Quantifying uncertainty in parameter estimates of ultrasonic inspection system using Bayesian computational framework

This paper will aim to characterise statistically the uncertain parameters in an ultrasonic (UT) inspection system from limited signal measurements and prior information in order to enhance the confidence on the probability of detection (POD) curve. The POD curve is widely used in industry to quantify the capability of a non-destructive testing technique to detect a defect with a given specifications. A realistic estimation of the POD requires to consider the uncertainty in the input parameters. However, in practice the uncertainties are seldom well quantified, which may cause problems for the POD estimation and its reliability to qualify robustly an inspection system. To address this issue, one proposes to characterise the uncertain parameters based on the information content in the UT signal.

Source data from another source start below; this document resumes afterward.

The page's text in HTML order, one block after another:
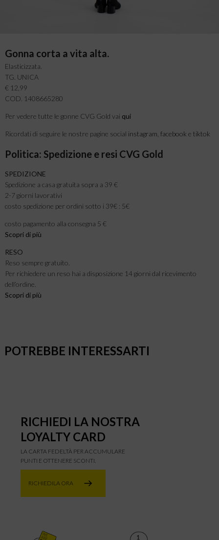
Gonna corta a vita alta.
Elasticizzata.
TG. UNICA
€ 12,99
COD. 1408665280
Per vedere tutte le gonne CVG Gold vai qui
Ricordati di seguire le nostre pagine social instagram facebook e tiktok
Politica: Spedizione e resi CVG Gold
SPEDIZIONE
Spedizione a casa gratuita sopra a 39 €
2-7 giorni lavorativi
costo spedizione per ordini sotto i 39€ : 5€
costo pagamento alla consegna 5 €
Scopri di più
RESO
Reso sempre gratuito.
Per richiedere un reso hai a disposizione 14 giorni dal ricevimento
dell’ordine.
Scopri di più
POTREBBE INTERESSARTI
RICHIEDI LA NOSTRA
LOYALTY CARD
LA CARTA FEDELTÀ PER ACCUMULARE
PUNTI E OTTENERE SCONTI.
RICHIEDILA ORA
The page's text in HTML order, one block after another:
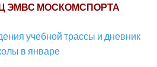
ЭМВС МОСКОМСПОРТА
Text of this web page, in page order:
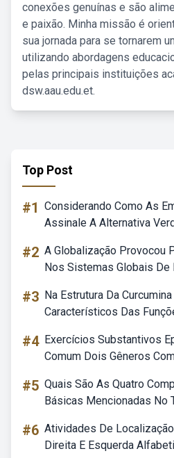
conexões genuínas e são
e paixão. Minha missão é
sua jornada para se tornarem
utilizando abordagens
pelas principais instituições
dsw.aau.edu.et.
Top Post
#1 Considerando Como As
Assinale A Alternativa
#2 A Globalização Provocou
Nos Sistemas Globais De
#3 Na Estrutura Da
Característicos Das
#4 Exercícios Substantivos
Comum Dois Gêneros
#5 Quais São As Quatro
Básicas Mencionadas No
#6 Atividades De
Direita E Esquerda
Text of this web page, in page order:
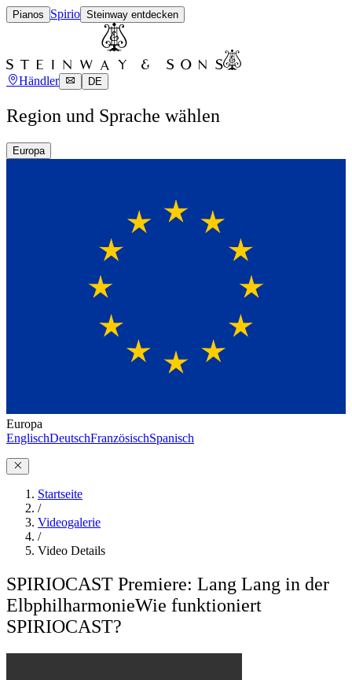
Pianos Spirio Steinway entdecken
Händler DE
Region und Sprache wählen
Europa
Europa
EnglischDeutschFranzösischSpanisch
Startseite
/
Videogalerie
/
Video Details
SPIRIOCAST Premiere: Lang Lang in der
ElbphilharmonieWie funktioniert
SPIRIOCAST?
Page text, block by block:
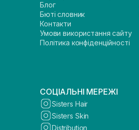
Блог
Бюті словник
Контакти
Умови використання сайту
Політика конфіденційності
СОЦІАЛЬНІ МЕРЕЖІ
Sisters Hair
Sisters Skin
Distribution
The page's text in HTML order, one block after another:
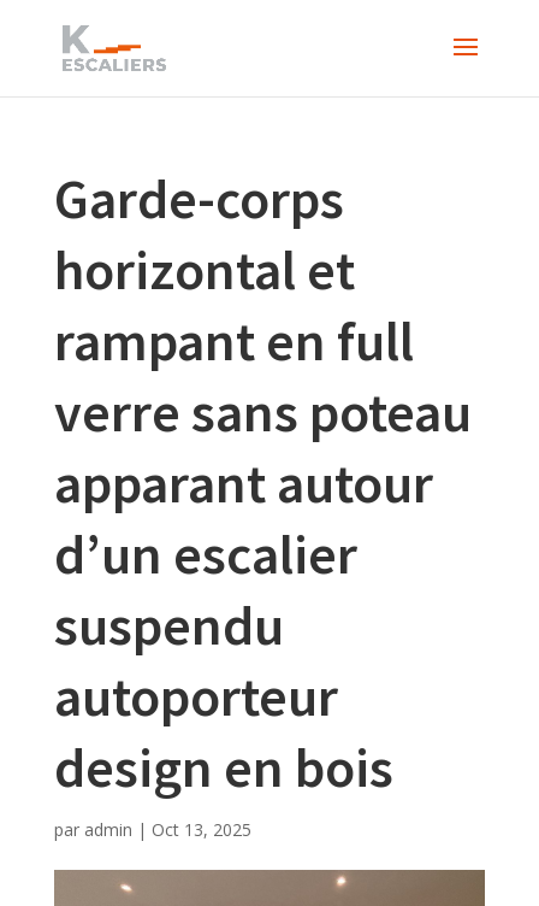
Garde-corps
horizontal et
rampant en full
verre sans poteau
apparant autour
d’un escalier
suspendu
autoporteur
design en bois
par admin | Oct 13, 2025
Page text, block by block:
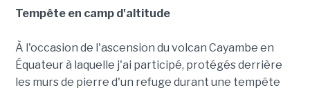
Tempête en camp d'altitude
À l'occasion de l'ascension du volcan Cayambe en
Équateur à laquelle j'ai participé, protégés derrière
les murs de pierre d'un refuge durant une tempête
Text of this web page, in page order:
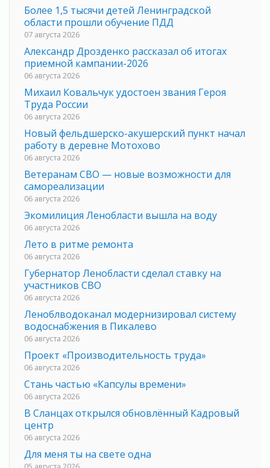
Более 1,5 тысячи детей Ленинградской
области прошли обучение ПДД
07 августа 2026
Александр Дрозденко рассказал об итогах
приемной кампании-2026
06 августа 2026
Михаил Ковальчук удостоен звания Героя
Труда России
06 августа 2026
Новый фельдшерско-акушерский пункт начал
работу в деревне Мотохово
06 августа 2026
Ветеранам СВО — новые возможности для
самореализации
06 августа 2026
Экомилиция Ленобласти вышла на воду
06 августа 2026
Лето в ритме ремонта
06 августа 2026
Губернатор Ленобласти сделал ставку на
участников СВО
06 августа 2026
Леноблводоканал модернизировал систему
водоснабжения в Пикалево
06 августа 2026
Проект «Производительность труда»
06 августа 2026
Стань частью «Капсулы времени»
06 августа 2026
В Сланцах открылся обновлённый Кадровый
центр
06 августа 2026
Для меня ты на свете одна
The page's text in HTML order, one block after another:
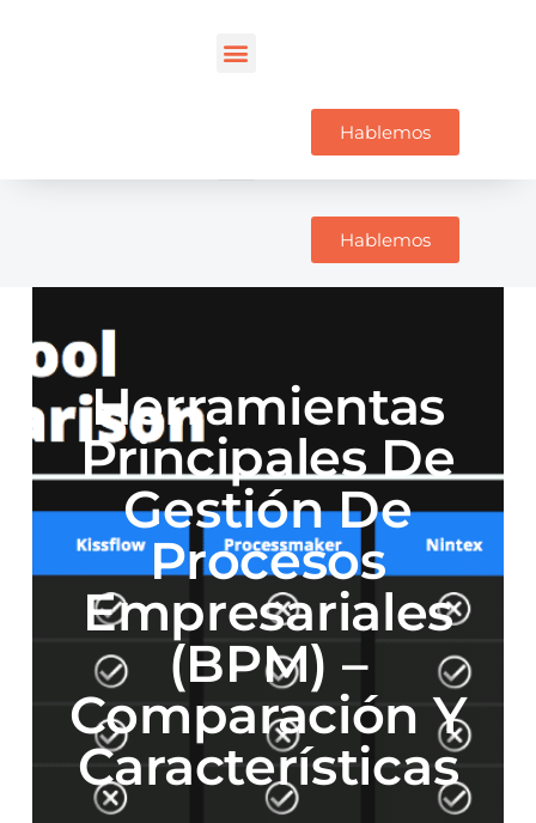
Hablemos
Hablemos
Herramientas
Principales De
Gestión De
Procesos
Empresariales
(BPM) –
Comparación Y
Características
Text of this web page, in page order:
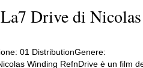
Drive di Nicolas
01 DistributionGenere:
Winding RefnDrive è un film
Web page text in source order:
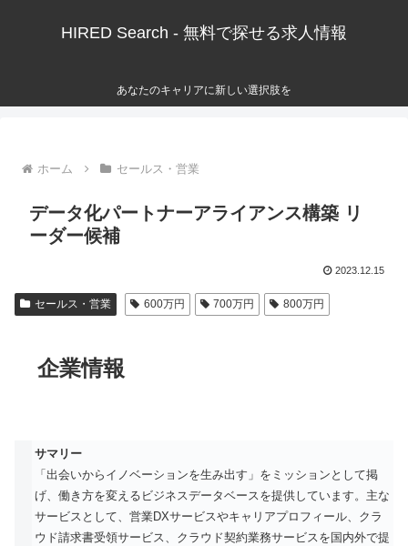
HIRED Search - 無料で探せる求人情報
あなたのキャリアに新しい選択肢を
ホーム セールス・営業
データ化パートナーアライアンス構築 リ
ーダー候補
2023.12.15
セールス・営業 600万円 700万円 800万円
企業情報
サマリー
「出会いからイノベーションを生み出す」をミッションとして掲
げ、働き方を変えるビジネスデータベースを提供しています。主な
サービスとして、営業DXサービスやキャリアプロフィール、クラ
ウド請求書受領サービス、クラウド契約業務サービスを国内外で提
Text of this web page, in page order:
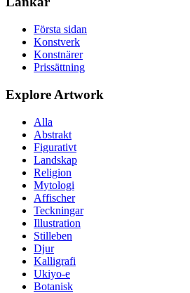
Första sidan
Konstverk
Konstnärer
Prissättning
Explore Artwork
Alla
Abstrakt
Figurativt
Landskap
Religion
Mytologi
Affischer
Teckningar
Illustration
Stilleben
Djur
Kalligrafi
Ukiyo-e
Botanisk
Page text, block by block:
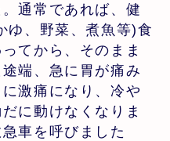
通常であれば、健
ゆ、野菜、煮魚等)食
てから、そのまま
端、急に胃が痛み
激痛になり、冷や
に動けなくなりま
車を呼びました
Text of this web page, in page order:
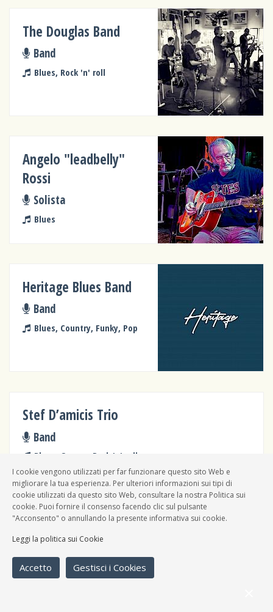
The Douglas Band
Band
Blues, Rock 'n' roll
Angelo "leadbelly"
Rossi
Solista
Blues
Heritage Blues Band
Band
Blues, Country, Funky, Pop
Stef D’amicis Trio
Band
Blues, Groove, Rock 'n' roll
The Paninari
Band
Blues, Punk rock, Rock 'n' roll
I cookie vengono utilizzati per far funzionare questo sito Web e
migliorare la tua esperienza. Per ulteriori informazioni sui tipi di
cookie utilizzati da questo sito Web, consultare la nostra Politica sui
cookie. Puoi fornire il consenso facendo clic sul pulsante
"Acconsento" o annullando la presente informativa sui cookie.
Leggi la politica sui Cookie
Accetto Gestisci i Cookies
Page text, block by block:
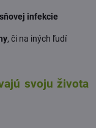
infekcie
, či na iných ľudí
svoju života
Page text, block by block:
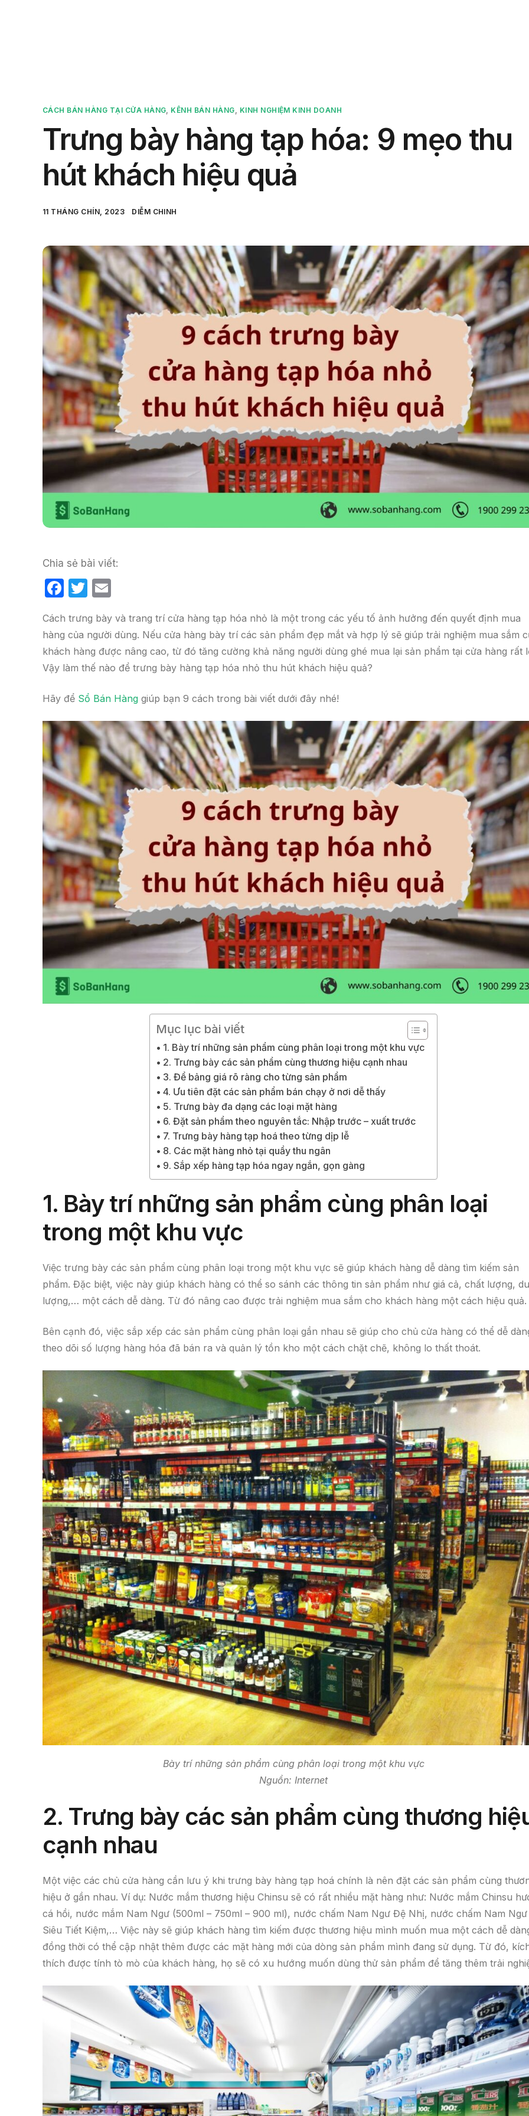
CÁCH BÁN HÀNG TẠI CỬA HÀNG, KÊNH BÁN HÀNG, KINH NGHIỆM KINH DOANH
Trưng bày hàng tạp hóa: 9 mẹo thu
hút khách hiệu quả
11 THÁNG CHÍN, 2023 DIỄM CHINH
Chia sẻ bài viết:
F
c
e
b
o
k
T
itt
er
ail
Cách trưng bày và trang trí cửa hàng tạp hóa nhỏ là một trong các yếu tố ảnh hưởng đến quyết định mua
hàng của người dùng. Nếu cửa hàng bày trí các sản phẩm đẹp mắt và hợp lý sẽ giúp trải nghiệm mua sắm
khách hàng được nâng cao, từ đó tăng cường khả năng người dùng ghé mua lại sản phẩm tại cửa hàng rất
Vậy làm thế nào để trưng bày hàng tạp hóa nhỏ thu hút khách hiệu quả?
Hãy để Sổ Bán Hàng giúp bạn 9 cách trong bài viết dưới đây nhé!
Mục lục bài viết
1. Bày trí những sản phẩm cùng phân loại trong một khu vực
2. Trưng bày các sản phẩm cùng thương hiệu cạnh nhau
3. Để bảng giá rõ ràng cho từng sản phẩm
4. Ưu tiên đặt các sản phẩm bán chạy ở nơi dễ thấy
5. Trưng bày đa dạng các loại mặt hàng
6. Đặt sản phẩm theo nguyên tắc: Nhập trước – xuất trước
7. Trưng bày hàng tạp hoá theo từng dịp lễ
8. Các mặt hàng nhỏ tại quầy thu ngân
9. Sắp xếp hàng tạp hóa ngay ngắn, gọn gàng
1. Bày trí những sản phẩm cùng phân loại
trong một khu vực
Việc trưng bày các sản phẩm cùng phân loại trong một khu vực sẽ giúp khách hàng dễ dàng tìm kiếm sản
phẩm. Đặc biệt, việc này giúp khách hàng có thể so sánh các thông tin sản phẩm như giá cả, chất lượng,
lượng,… một cách dễ dàng. Từ đó nâng cao được trải nghiệm mua sắm cho khách hàng một cách hiệu quả.
Bên cạnh đó, việc sắp xếp các sản phẩm cùng phân loại gần nhau sẽ giúp cho chủ cửa hàng có thể dễ
theo dõi số lượng hàng hóa đã bán ra và quản lý tồn kho một cách chặt chẽ, không lo thất thoát.
Bày trí những sản phẩm cùng phân loại trong một khu vực
Nguồn: Internet
2. Trưng bày các sản phẩm cùng thương
cạnh nhau
Một việc các chủ cửa hàng cần lưu ý khi trưng bày hàng tạp hoá chính là nên đặt các sản phẩm cùng
hiệu ở gần nhau. Ví dụ: Nước mắm thương hiệu Chinsu sẽ có rất nhiều mặt hàng như: Nước mắm Chinsu
cá hồi, nước mắm Nam Ngư (500ml – 750ml – 900 ml), nước chấm Nam Ngư Đệ Nhị, nước chấm Nam Ngư
Siêu Tiết Kiệm,… Việc này sẽ giúp khách hàng tìm kiếm được thương hiệu mình muốn mua một cách dễ
đồng thời có thể cập nhật thêm được các mặt hàng mới của dòng sản phẩm mình đang sử dụng. Từ đó,
thích được tính tò mò của khách hàng, họ sẽ có xu hướng muốn dùng thử sản phẩm để tăng thêm trải
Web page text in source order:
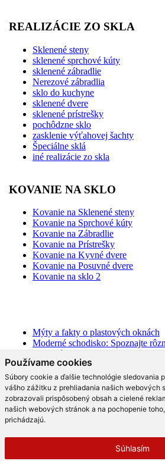
Používame cookies
Súbory cookie a ďalšie technológie sledovania
vášho zážitku z prehliadania našich webových
zobrazovali prispôsobený obsah a cielené
našich webových stránok a na pochopenie
prichádzajú.
Súhlasím
REALIZÁCIE ZO SKLA
Sklenené steny
sklenené sprchové kúty
sklenené zábradlie
Nerezové zábradlia
sklo do kuchyne
sklenené dvere
sklenené prístrešky
pochôdzne sklo
zasklenie výťahovej šachty
Špeciálne sklá
iné realizácie zo skla
KOVANIE NA SKLO
Kovanie na Sklenené steny
Kovanie na Sprchové kúty
Kovanie na Zábradlie
Kovanie na Prístrešky
Kovanie na Kyvné dvere
Kovanie na Posuvné dvere
Kovanie na sklo 2
Mýty a fakty o plastových oknách
Moderné schodisko: Spoznajte
v interiéri
Ako najlepšie opticky zväčšiť
Na čo slúži hliníková pergola a
Ako efektne a prakticky predeliť
Aké trendy prináša moderná
Čo radia dizajnéri o skle v interiéri?
Prečo tieto dizajnové sklenené
Moderné sklenené riešenia, ktoré
Čo by nemalo v modernom bývaní
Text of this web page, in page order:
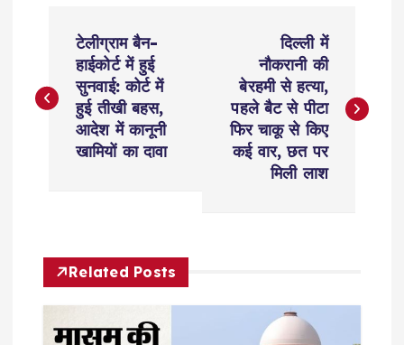
s
a
v
टेलीग्राम बैन-
हाईकोर्ट में हुई
सुनवाई: कोर्ट में
हुई तीखी बहस,
आदेश में कानूनी
खामियों का दावा
दिल्ली में
नौकरानी की
बेरहमी से हत्या,
पहले बैट से पीटा
फिर चाकू से किए
कई वार, छत पर
मिली लाश
Related Posts
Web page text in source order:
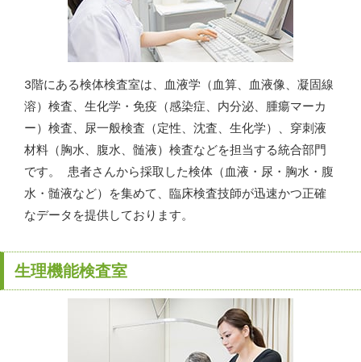
3階にある検体検査室は、血液学（血算、血液像、凝固線
溶）検査、生化学・免疫（感染症、内分泌、腫瘍マーカ
ー）検査、尿一般検査（定性、沈査、生化学）、穿刺液
材料（胸水、腹水、髄液）検査などを担当する統合部門
です。 患者さんから採取した検体（血液・尿・胸水・腹
水・髄液など）を集めて、臨床検査技師が迅速かつ正確
なデータを提供しております。
生理機能検査室
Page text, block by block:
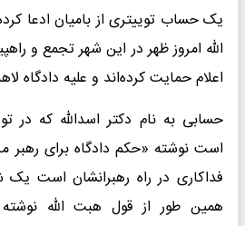
یک حساب توییتری از بامیان ادعا
الله امروز ظهر در این شهر تجمع و
اعلام حمایت کرده‌اند و علیه دادگاه
حسابی به نام دکتر اسدالله که در
است نوشته «حکم دادگاه برای رهبر
فداکاری در راه رهبرانشان است
همین طور از قول هبت الله
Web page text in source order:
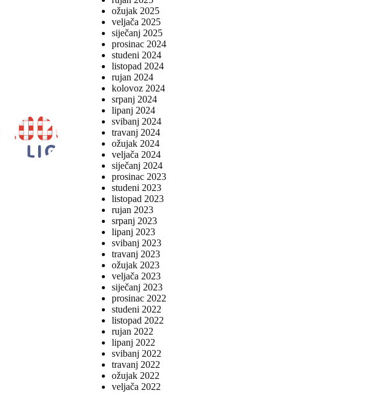
ožujak 2025
veljača 2025
siječanj 2025
prosinac 2024
studeni 2024
listopad 2024
rujan 2024
kolovoz 2024
srpanj 2024
lipanj 2024
svibanj 2024
travanj 2024
ožujak 2024
veljača 2024
siječanj 2024
prosinac 2023
studeni 2023
listopad 2023
rujan 2023
srpanj 2023
lipanj 2023
svibanj 2023
travanj 2023
ožujak 2023
veljača 2023
siječanj 2023
prosinac 2022
studeni 2022
listopad 2022
rujan 2022
lipanj 2022
svibanj 2022
travanj 2022
ožujak 2022
veljača 2022
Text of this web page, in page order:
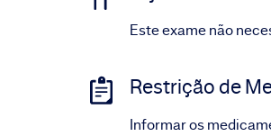
Este exame não
Restrição de
Informar os
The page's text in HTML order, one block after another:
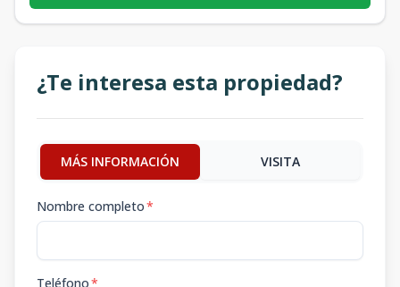
¿Te interesa esta propiedad?
MÁS INFORMACIÓN VISITA
Nombre completo*
Teléfono*
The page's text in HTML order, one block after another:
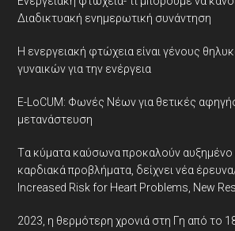
Διαδικτυακή ενημερωτική συνάντηση
Η ενεργειακή φτώχεια είναι γένους
γυναικών για την ενέργεια
E-LoCUM: Φωνές Νέων για θετικές
μετανάστευση
Tα κύματα καύσωνα προκαλούν αυξημένο
καρδιακά προβλήματα, δείχνει νέα
Increased Risk for Heart Problems, New
2023, η θερμότερη χρονιά στη Γη από το
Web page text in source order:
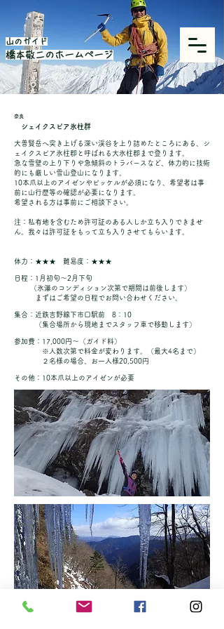
山のガイド
橋本敬二のホームページ
奈良
シェイクスピア氷柱群
大普賢岳へ突き上げる深い渓谷を上り詰めたところにある、シ
ェイクスピア氷柱郡と呼ばれる大氷柱郡まで登ります。
急な雪壁の上り下りや急傾斜のトラバースなど、体力的に技術
的にも厳しい雪山登山になります。
10本爪以上のアイゼンやピッケルが必須になり、希望者は事
前に山行歴等の確認が必要になります。
希望される方は事前にご相談下さい。​
注：私有地を含むため許可証のある人しか立ち入りできませ
ん。我々は許可証をもって立ち入りさせてもらいます。
体力：★★★ 難易度：★★★​
​日程：1月初旬～2月下旬
（氷瀑のコンディション次第で期間は前後します）
まずはご希望の日程でお問い合わせください。
​集合：近鉄吉野線下市口駅前 8：10
（集合場所から現地までスタッフ車で移動します）
参加費：17,000円～（ガイド料）
※人数次第で料金が変わります。（最大4名まで）
２名様の場合、お一人様20,500円
​その他：10本爪以上のアイゼンが必要

One of its distinctive features which can be used to solve the challenging inverse problem is the amplitude of the signal. A Bayesian approach seems a convenient framework for coping with limited number of measurements and prior information from experts' judgement to keep POD cost as low as possible. An illustration which consists to control a tube with an embedded defect is provided to demonstrate the efficiency of the proposed methodology to quantify uncertainty in the input parameters. The nested sampling (NS) algorithm is used to make Bayesian inference for an efficient exploration of the posterior space. To reduce the computational requirements, the UT physical model is replaced by an emulator based on the least square support vector machines method. The obtained results show that by combining a limited number of measurements with priors may be a promising way to characterise statistically the uncertain parameters within reasonable computational time and acceptable accuracy. The study is carried out numerically by exploiting synthetic data generated from an UT physical model.